Wolfe's third year at Harvard was his happiest and most productive. Since his father's death had freed him from financial difficulties, and has formal classwork was finished, he could devote his entire mind and energy to the 47 Workshop. In the first two weeks after his return to Cambridge, Wolfe submitted the first acts of six projected plays to Professor Baker. At Baker's request he concentrated on one of these plays, which he had tentatively titled Niggertown. During the course of the winter he developed it into an unconventional ten scene form, and renamed it Welcome to Our City as a concession to the remaining vestiges of Cambridge abolutionism. It was performed in Agassiz Theater on May 12 and 13, 1923, and is generally thought to have been the finest produced by the 47 Workshop.

Welcome to Our City was a sprawling four-hour dramatization of the cross-section of a Southern city caught in the frenzy of the predepression boom years. "Greed, greed, greed--deliberate, crafty, motivated--masking under the guise of civic associations for municipal betterment.... The standards of national greatness are Henry Ford, who made automobiles cheap enough for us all, and money, money, money!!"

DeVoto

In the note Wolfe sent to Professor Baker with the manuscript of Welcome to Our City, he described his ideas of "literary photography," the quality in his later writing which was to make critics throw up their hands in disgust, and prompt Bernard DeVoto to growl about the "proper business of fiction." Wolfe wrote to Baker: "I have written this play with thirty-odd named characters because it required it, not because I didn't know how to save paint. Some day I'm going to write a play with fifty, eighty, a hundred people--a whole town, a whole race, a whole epoch--for my soul's ease and comfort."
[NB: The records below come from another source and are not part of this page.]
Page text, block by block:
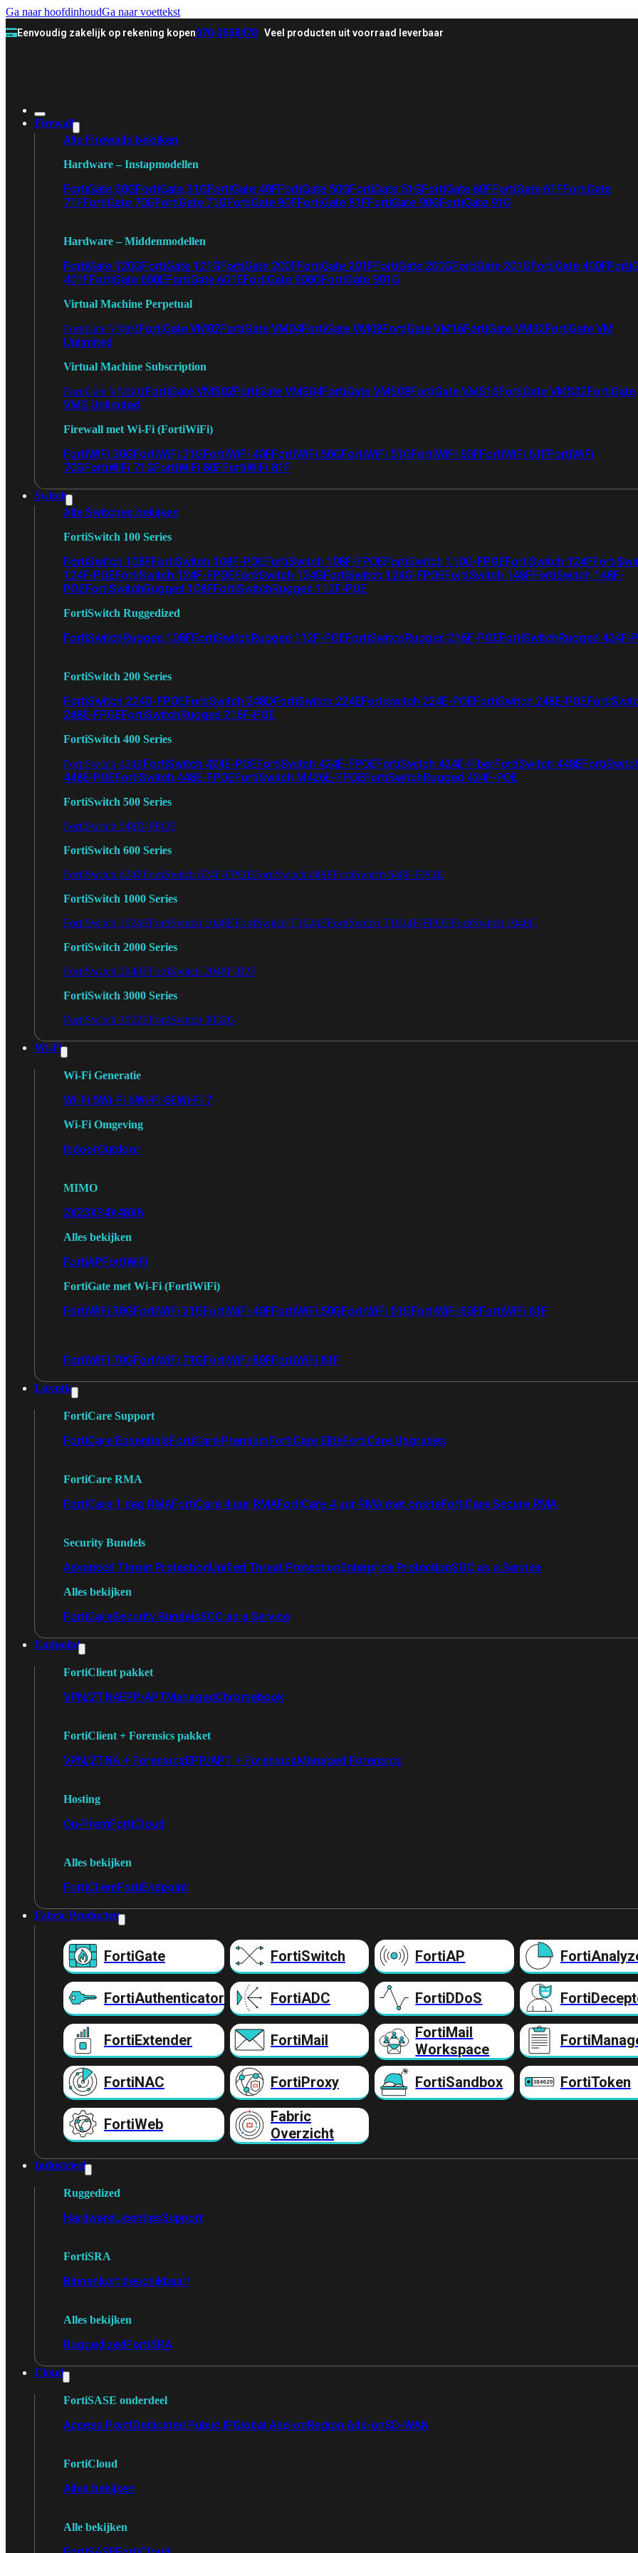
Ga naar hoofdinhoudGa naar voettekst
Eenvoudig zakelijk op rekening kopen070-3558478 Veel producten uit voorraad leverbaar
Firewall
Alle Firewalls bekijken
Hardware – Instapmodellen
FortiGate 30GFortiGate 31GFortiGate 40FFortiGate 50GFortiGate 51GFortiGate 60FFortiGate 61FFortiGate
71FFortiGate 70GFortiGate 71GFortiGate 80FFortiGate 81FFortiGate 90GFortiGate 91G
Hardware – Middenmodellen
FortiGate 120GFortiGate 121GFortiGate 200FFortiGate 201FFortiGate 200GFortiGate 201GFortiGate 400F
401FFortiGate 600EFortiGate 601EFortiGate 900GFortiGate 901G
Virtual Machine Perpetual
FortiGate VM01 FortiGate VM02FortiGate VM04FortiGate VM08FortiGate VM16FortiGate VM32FortiGate VM
Unlimited
Virtual Machine Subscription
FortiGate VMS01 FortiGate VMS02FortiGate VMS04FortiGate VMS08FortiGate VMS16FortiGate VMS32FortiGate
VMS Unlimited
Firewall met Wi-Fi (FortiWiFi)
FortiWiFi 30GFortiWiFi 31GFortiWiFi 40FFortiWiFi 50GFortiWiFi 51GFortiWiFi 60FFortiWiFi 61FFortiWiFi
70GFortiWiFi 71GFortiWiFi 80FFortiWiFi 81F
Switch
Alle Switches bekijken
FortiSwitch 100 Series
FortiSwitch 108FFortiSwitch 108F-POEFortiSwitch 108F-FPOEFortiSwitch 110G-FPOEFortiSwitch 124F
124F-POEFortiSwitch 124F-FPOEFortiSwitch 124GFortiSwitch 124G-FPOEFortiSwitch 148FFortiSwitch 148F-
POEFortiSwitchRugged 108FFortiSwitchRugged 112F-POE
FortiSwitch Ruggedized
FortiSwitchRugged 108FFortiSwitchRugged 112F-POEFortiSwitchRugged 216F-POEFortiSwitchRugged 424F-
FortiSwitch 200 Series
FortiSwitch 224D-FPOEFortiSwitch 248DFortiSwitch 224EFortiswitch 224E-POEFortiSwitch 248E-POE
248E-FPOEFortiSwitchRugged 216F-POE
FortiSwitch 400 Series
FortiSwitch 424EFortiSwitch 424E-POEFortiSwitch 424E-FPOEFortiSwitch 424E-FiberFortiSwitch 448E
448E-POEFortiSwitch 448E-FPOEFortiSwitch M426E-FPOEFortiSwitchRugged 424F-POE
FortiSwitch 500 Series
FortiSwitch 548D-FPOE
FortiSwitch 600 Series
FortiSwitch 624FFortiSwitch 624F-FPOEFortiSwitch 648FFortiSwitch 648F-FPOE
FortiSwitch 1000 Series
FortiSwitch 1024EFortiSwitch 1048EFortiSwitch T1024EFortiSwitch T1024F-FPOEFortiSwitch 1048G
FortiSwitch 2000 Series
FortiSwitch 2048FFortiSwitch 2048F-B2F
FortiSwitch 3000 Series
FortiSwitch 3032EFortiSwitch 3032G
Wi-Fi
Wi-Fi Generatie
Wi-Fi 5Wi-Fi 6Wi-Fi 6EWi-Fi 7
Wi-Fi Omgeving
IndoorOutdoor
MIMO
2X23X34X48X8
Alles bekijken
FortiAPFortiWiFi
FortiGate met Wi-Fi (FortiWiFi)
FortiWiFi 30GFortiWiFi 31GFortiWiFi 40FFortiWiFi 50GFortiWiFi 51GFortiWiFi 60FFortiWiFi 61F
FortiWiFi 70GFortiWiFi 71GFortiWiFi 80FFortiWiFi 81F
Licentie
FortiCare Support
FortiCare EssentialsFortiCare PremiumFortiCare EliteFortiCare Upgrades
FortiCare RMA
FortiCare 1 dag RMAFortiCare 4 uur RMAFortiCare 4 uur RMA met onsiteFortiCare Secure RMA
Security Bundels
Advanced Threat ProtectionUnified Threat ProtectionEnterprise ProtectionSOC as a Service
Alles bekijken
FortiCareSecurity BundelsSOC as a Service
Endpoint
FortiClient pakket
VPN/ZTNAEPP/APTManagedChromebook
FortiClient + Forensics pakket
VPN/ZTNA + ForensicsEPP/APT + ForensicsManaged Forensics
Hosting
On-PremFortiCloud
Alles bekijken
FortiClientFortiEndpoint
Fabric Producten
FortiGate FortiSwitch FortiAP
FortiAuthenticator FortiADC FortiDDoS
FortiExtender FortiMail
FortiMail
Workspace
FortiNAC FortiProxy FortiSandbox FortiToken
FortiWeb
Fabric
Overzicht
Industrieel
Ruggedized
HardwareLicentiesSupport
FortiSRA
Binnenkort beschikbaar!
Alles bekijken
RuggedizedFortiSRA
Cloud
FortiSASE onderdeel
Access PointDedicated Public IPGlobal Add-onRegion Add-onSD-WAN
FortiCloud
Alles bekijken
Alle bekijken
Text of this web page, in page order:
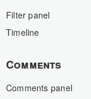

The production of Welcome to Our City was fairly successful. In the late spring of 1923 Wolfe was elated, and confident of commercial success. Baker had submitted the play to the Theater Guild, and Wolfe considered himself a buding dramatist: "I am a slave to the thing; my mind is filled with it night and day. I find I have become an evesdropper, I listen to every conversation I hear, I memorize every word I hear people say, in the way they say it. I find myself studying every move, every gesture, every expression, trying to see what it means dramatically."

And so Wolfe decided that Harvard had done all it could for him. While waiting for the Theater Guild's decision on his play, Wolfe traveled to Asheville and then to New York City. His finances were running low and he hesitated to turn again to his mother for help.

Success was a long time in coming. The Guild rejected Welcome to Our City, and Wolfe remained steadfast in his refusal to trim it to a practical length. For six years he lived as a vagabond, teaching sporadically at N.Y.U., and roaming over the face of inter-war Europe. At times he was exultant, but often hopeless and despondent. From Brussels he wrote: "At 23, hundreds of people thought I'd do something. Now, no one does--not even myself. I really don't care very much...." Finally in 1929 Look Homeward Angel was published, and Thomas Wolfe came into his own.

Thus six years separated Wolfe's work at Harvard and his emergence as a major writer. It is difficult to estimate the extent of the influence of the Harvard years on his later work; that there is a significant influence however is undeniable. The ideas found first in the Harvard plays and letters of the period, occur again and again in the great autobiographical novels. Though the eventual failure of Welcome to Our City produced a temporary disenchantment with the University and Professor Baker, Wolfe later acknowledged his debt to both. In the first draft of Of Time and the River he wrote: "Harvard--the one place he had found where utter freedom had been given him to read think and say what he liked.... Few places have meant more.